隨着琉璃的一聲傳喚,單雅便帶着微笑走進了唐老夫人的屋子裡。
她一擡眼兒,就瞅見唐老夫人正拿着一杯茶在飲着,敢忙靜靜地站在那裡,不敢說話了。
若是自己此時說話嗆到唐老夫人,豈不是惹人厭惡麼?
待她瞧到唐老夫人放下茶盞,這才笑盈盈地看着她回稟說道:“老太太,三丫回來了,多謝兒老太太讓三丫在家裡住了一夜,姐姐們跟弟弟都很感激的。”
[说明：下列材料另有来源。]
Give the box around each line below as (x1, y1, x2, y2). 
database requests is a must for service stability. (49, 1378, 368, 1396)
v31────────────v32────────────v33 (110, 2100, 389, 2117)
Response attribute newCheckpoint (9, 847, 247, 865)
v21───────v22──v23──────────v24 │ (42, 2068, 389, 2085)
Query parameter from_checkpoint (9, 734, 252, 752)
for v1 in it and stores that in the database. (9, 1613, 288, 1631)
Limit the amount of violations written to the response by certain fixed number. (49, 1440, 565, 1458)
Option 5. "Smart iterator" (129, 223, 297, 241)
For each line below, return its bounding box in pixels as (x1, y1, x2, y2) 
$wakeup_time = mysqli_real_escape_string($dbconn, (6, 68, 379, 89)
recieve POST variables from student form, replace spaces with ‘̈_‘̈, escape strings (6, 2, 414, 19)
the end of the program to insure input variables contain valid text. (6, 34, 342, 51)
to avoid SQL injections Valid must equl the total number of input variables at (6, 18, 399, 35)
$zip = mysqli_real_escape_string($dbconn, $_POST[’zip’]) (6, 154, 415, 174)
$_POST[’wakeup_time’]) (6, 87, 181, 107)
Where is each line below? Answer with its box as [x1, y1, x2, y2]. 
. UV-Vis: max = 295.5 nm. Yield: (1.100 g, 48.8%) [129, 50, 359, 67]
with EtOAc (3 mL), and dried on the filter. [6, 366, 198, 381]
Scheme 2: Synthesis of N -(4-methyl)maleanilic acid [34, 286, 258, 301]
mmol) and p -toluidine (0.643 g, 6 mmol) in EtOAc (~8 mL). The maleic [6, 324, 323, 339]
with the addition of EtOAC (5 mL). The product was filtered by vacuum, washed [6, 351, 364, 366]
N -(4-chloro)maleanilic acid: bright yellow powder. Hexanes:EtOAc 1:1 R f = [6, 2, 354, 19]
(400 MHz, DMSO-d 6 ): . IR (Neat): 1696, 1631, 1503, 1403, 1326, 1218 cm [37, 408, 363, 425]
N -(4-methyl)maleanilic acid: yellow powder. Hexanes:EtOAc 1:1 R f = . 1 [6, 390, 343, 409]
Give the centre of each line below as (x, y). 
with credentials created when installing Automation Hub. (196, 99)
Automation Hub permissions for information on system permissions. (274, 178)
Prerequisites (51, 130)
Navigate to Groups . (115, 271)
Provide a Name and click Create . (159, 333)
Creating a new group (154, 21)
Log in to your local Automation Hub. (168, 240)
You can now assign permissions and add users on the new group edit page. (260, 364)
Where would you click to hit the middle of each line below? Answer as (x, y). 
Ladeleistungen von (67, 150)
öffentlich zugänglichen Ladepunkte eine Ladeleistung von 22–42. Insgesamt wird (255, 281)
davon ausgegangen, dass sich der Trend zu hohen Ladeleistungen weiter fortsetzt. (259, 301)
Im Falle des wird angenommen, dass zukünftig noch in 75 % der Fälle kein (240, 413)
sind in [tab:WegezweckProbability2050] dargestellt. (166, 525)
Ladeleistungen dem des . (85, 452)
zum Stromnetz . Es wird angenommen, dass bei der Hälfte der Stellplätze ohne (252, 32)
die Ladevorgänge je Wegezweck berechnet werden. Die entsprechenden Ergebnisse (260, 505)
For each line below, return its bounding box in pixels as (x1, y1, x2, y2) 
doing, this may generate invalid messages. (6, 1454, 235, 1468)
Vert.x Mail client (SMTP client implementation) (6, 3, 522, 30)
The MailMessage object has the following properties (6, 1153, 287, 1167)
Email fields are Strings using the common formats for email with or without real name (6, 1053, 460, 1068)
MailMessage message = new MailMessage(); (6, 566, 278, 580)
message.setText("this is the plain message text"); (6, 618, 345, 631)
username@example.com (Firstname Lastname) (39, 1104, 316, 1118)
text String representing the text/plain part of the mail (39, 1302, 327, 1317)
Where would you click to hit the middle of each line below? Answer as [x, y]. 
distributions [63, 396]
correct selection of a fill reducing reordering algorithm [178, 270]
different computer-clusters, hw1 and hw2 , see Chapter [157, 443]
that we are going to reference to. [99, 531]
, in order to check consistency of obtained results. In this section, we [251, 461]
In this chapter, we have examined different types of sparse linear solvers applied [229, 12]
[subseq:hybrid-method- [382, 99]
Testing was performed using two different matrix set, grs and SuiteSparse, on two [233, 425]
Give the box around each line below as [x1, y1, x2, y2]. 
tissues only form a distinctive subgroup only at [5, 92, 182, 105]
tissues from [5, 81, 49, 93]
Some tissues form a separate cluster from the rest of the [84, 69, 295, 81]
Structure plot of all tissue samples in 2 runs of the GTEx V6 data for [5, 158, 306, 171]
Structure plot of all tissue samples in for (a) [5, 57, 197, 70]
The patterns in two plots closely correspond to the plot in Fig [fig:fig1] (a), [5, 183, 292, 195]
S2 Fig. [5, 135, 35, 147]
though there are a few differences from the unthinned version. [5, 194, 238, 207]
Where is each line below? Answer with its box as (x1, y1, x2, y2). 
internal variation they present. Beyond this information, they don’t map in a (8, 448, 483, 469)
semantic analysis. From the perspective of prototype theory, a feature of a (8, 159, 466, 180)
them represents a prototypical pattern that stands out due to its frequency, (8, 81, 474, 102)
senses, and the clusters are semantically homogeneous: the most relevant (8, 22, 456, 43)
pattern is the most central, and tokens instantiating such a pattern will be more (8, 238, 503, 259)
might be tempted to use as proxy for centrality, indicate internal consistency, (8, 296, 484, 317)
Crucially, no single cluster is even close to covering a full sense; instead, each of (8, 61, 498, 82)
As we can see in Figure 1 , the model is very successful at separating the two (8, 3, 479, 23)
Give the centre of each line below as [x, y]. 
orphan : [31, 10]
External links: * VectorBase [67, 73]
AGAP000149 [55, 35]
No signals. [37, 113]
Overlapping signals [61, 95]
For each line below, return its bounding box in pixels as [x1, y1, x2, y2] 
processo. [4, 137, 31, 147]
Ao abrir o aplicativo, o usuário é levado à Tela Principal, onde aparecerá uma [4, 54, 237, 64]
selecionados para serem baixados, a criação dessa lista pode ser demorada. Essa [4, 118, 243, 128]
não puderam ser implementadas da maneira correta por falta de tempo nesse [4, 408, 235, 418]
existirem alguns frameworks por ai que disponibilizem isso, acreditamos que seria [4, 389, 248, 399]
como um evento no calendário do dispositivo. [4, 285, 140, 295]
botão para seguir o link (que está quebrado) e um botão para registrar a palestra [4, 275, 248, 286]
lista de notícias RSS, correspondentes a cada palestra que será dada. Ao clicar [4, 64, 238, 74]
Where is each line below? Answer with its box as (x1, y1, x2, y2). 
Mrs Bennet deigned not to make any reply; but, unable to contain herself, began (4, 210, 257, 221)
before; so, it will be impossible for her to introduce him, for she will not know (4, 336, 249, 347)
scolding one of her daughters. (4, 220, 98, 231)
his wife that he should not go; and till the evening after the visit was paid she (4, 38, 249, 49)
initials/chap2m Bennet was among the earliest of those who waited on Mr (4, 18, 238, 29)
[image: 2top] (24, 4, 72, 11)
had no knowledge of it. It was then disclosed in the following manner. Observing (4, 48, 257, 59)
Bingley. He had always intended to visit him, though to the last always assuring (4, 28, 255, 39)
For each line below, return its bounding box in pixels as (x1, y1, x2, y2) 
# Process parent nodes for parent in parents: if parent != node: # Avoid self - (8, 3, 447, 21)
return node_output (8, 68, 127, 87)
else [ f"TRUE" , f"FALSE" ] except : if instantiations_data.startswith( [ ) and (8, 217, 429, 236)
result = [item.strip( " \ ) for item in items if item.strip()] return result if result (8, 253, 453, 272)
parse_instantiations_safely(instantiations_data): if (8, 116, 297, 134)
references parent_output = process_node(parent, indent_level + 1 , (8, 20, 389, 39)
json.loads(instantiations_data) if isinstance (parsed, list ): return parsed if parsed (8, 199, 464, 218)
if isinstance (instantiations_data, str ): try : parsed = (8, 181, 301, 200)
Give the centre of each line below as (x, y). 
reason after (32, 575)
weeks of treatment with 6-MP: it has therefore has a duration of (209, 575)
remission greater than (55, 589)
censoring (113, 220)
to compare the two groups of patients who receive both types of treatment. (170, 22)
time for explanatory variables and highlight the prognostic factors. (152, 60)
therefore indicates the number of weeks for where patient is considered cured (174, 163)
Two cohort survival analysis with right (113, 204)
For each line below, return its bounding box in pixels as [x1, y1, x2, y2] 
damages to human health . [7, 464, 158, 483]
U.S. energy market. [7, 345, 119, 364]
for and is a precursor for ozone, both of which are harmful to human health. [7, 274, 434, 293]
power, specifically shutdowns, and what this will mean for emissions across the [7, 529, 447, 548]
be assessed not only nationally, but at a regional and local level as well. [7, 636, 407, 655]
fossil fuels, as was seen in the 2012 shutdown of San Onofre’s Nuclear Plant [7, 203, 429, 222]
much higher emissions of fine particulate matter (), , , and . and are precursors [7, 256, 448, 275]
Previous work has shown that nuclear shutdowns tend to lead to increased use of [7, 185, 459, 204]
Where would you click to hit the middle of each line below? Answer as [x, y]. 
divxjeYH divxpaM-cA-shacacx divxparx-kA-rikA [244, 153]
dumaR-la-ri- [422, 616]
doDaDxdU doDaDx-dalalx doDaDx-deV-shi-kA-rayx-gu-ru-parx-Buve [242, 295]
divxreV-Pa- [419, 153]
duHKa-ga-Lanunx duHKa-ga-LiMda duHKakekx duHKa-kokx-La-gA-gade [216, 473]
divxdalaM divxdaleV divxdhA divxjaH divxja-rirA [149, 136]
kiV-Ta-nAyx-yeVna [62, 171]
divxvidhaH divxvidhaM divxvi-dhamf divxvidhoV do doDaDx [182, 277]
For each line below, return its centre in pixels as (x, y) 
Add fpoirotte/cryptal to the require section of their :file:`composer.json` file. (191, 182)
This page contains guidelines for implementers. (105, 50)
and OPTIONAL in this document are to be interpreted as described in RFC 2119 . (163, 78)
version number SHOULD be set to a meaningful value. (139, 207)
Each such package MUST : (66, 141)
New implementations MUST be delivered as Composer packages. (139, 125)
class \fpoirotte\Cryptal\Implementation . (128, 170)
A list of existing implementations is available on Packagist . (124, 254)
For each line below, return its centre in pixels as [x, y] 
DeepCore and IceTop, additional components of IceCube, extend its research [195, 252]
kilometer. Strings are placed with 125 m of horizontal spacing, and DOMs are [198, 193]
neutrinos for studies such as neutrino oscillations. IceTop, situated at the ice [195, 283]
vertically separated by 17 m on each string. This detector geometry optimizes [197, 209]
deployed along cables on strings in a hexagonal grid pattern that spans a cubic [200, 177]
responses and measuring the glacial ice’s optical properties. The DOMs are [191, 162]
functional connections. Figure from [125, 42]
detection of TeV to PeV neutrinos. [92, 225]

唐老夫人一聽,臉上不由露出了笑容,瞅着單雅關心地問道:“家裡都好吧?可都安頓下來了。”
單雅敢忙笑着說道:“讓老太太跟着操心了,家裡暫時住在馬府在京城買的院子裡,三丫在這裡還要多謝老太太。”
她說着,敢忙又拜了一次。
唐老夫人聽了,看着單雅笑着點了點頭說道:“不用謝我,那是信寧和信寶樂意,沒什麼的,你剛回來,快回去歇息吧。”
單雅點了點頭,人卻沒有動地方。
青梨此時異常乖巧,敢忙上前看着唐老夫人笑着回稟說道:“老太太,姨娘家還專門給府裡回禮了,這是禮單,您請看。”
唐老太太聞言,眼睛立馬睜大了。
她瞅了單雅一眼兒,見她仍是一副不卑不亢的樣子,遂忙看着青梨點了點頭。
青梨見了,敢忙上前一步,雙手恭敬地把禮單呈了上來。
琳琅敢忙伸手接了過來,轉身遞給了唐老夫人。
唐老夫人拿過來,眯着眼睛仔細地看着,心裡不由一陣感嘆,真真是貼心啊。
掃一眼兒這手秀氣的字,規規矩矩的,她就知道寫字的人定然是個外秀慧中的人。
最讓唐老夫人感到貼心的。
不是這份兒禮單上備下的禮有多符合單雅的身份兒,而是這份兒禮單上的字,寫得大而且漂亮,就好似是專門寫給自己看得一般。
這個人知道自己眼花,字大了才能看清。
只看如此貼心的心意,唐老夫人就知道單雅的姊弟都是極有教養的人。
自己本來還擔心唐名揚娶回來一個什麼都不懂的鄉下丫頭的,如今看來,倒是自己多慮了。
可她轉念再一想,不對呀,平民百姓怎會有如此好的教養呢?端看單雅這一番做派,也不象平民百姓能做得出來的啊?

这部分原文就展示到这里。